Title updade didn't work, so thread moved here: http://www.bcaquaria.com/forum/showthread.php?p=5703#post5703

sorry for inconvenience


----------



## Death's Sting (Apr 21, 2010)

Great video!


----------



## Victor (Apr 21, 2010)

wow that looks amazing when all the tinfoil barbs and swimming together.


----------



## hondas3000 (Apr 22, 2010)

The tank look so peaceful and happy, you should keep them its really look great with the setup.


----------



## Discus (Apr 23, 2010)

pmed plz condsider spliting them up


----------



## Smiladon (Apr 23, 2010)

hondas3000 said:


> The tank look so peaceful and happy, you should keep them its really look great with the setup.


I really didn't want to sell them, but as I mentioned, they got bigger and they dont fit in the 125G tank anymore, so I had to move them to 155G.

I am only going to sell them as a group, which means low chance of someone taking it from me, which is a good thing. lol

Its really hard to let them go.


----------



## Smiladon (Apr 23, 2010)

Discus said:


> pmed plz condsider spliting them up


sorry, selling as group only. look at PM for details.


----------



## Smiladon (Apr 23, 2010)

oh ya, they weigh more than a pound each.

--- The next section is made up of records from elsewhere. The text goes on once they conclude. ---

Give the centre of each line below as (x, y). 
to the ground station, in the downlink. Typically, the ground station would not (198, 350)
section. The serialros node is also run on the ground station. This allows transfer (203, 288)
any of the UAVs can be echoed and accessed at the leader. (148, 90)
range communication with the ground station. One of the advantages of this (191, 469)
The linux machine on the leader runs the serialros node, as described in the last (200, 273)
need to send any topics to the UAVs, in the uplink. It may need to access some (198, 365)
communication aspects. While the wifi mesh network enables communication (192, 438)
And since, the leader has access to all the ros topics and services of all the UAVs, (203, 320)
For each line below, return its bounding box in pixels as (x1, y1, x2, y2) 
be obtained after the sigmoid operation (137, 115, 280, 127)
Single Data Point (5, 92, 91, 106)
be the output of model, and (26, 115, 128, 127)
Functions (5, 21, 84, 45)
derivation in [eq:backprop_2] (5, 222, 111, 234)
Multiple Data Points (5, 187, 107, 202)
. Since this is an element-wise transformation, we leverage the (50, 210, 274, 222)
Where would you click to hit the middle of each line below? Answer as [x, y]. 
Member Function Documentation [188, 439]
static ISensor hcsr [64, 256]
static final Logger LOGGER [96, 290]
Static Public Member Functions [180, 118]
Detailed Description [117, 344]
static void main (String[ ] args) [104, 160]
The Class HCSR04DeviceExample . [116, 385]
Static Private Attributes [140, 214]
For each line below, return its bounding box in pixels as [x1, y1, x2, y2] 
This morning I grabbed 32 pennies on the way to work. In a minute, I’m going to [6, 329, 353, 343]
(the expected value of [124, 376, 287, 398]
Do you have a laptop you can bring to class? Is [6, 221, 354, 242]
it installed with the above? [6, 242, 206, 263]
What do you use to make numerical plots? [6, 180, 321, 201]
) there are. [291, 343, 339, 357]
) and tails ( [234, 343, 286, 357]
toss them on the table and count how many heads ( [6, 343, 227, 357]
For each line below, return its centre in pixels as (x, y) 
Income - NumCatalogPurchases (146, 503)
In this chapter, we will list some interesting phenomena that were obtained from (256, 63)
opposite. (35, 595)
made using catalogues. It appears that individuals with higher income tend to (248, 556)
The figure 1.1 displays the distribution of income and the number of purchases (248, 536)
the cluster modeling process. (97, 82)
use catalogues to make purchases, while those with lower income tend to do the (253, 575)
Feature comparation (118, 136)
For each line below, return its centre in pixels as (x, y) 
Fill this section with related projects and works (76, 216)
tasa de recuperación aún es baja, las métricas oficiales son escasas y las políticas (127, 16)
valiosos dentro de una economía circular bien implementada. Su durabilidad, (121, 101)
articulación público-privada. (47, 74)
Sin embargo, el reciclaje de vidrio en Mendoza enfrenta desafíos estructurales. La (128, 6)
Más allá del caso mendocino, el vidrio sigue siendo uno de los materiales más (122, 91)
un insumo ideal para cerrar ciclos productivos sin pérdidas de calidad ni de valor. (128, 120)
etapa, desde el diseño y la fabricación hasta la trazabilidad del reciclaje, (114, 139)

Anyone who wants to buy should bring their own big buckets. ty


----------



## Smiladon (Apr 23, 2010)

BUMPity bump


----------



## Smiladon (Apr 23, 2010)

bump bump bump


----------



## DDman (Apr 21, 2010)

Too bad, sale only in group.


----------



## Smiladon (Apr 23, 2010)

DDman said:


> Too bad, sale only in group.


I know...its a little hard for me to sell them still...I guess if no one here can house the whole group, then I will have to split them up.

If anyone wants to buy separate, PM me. If enough people are interested then I can split them up


----------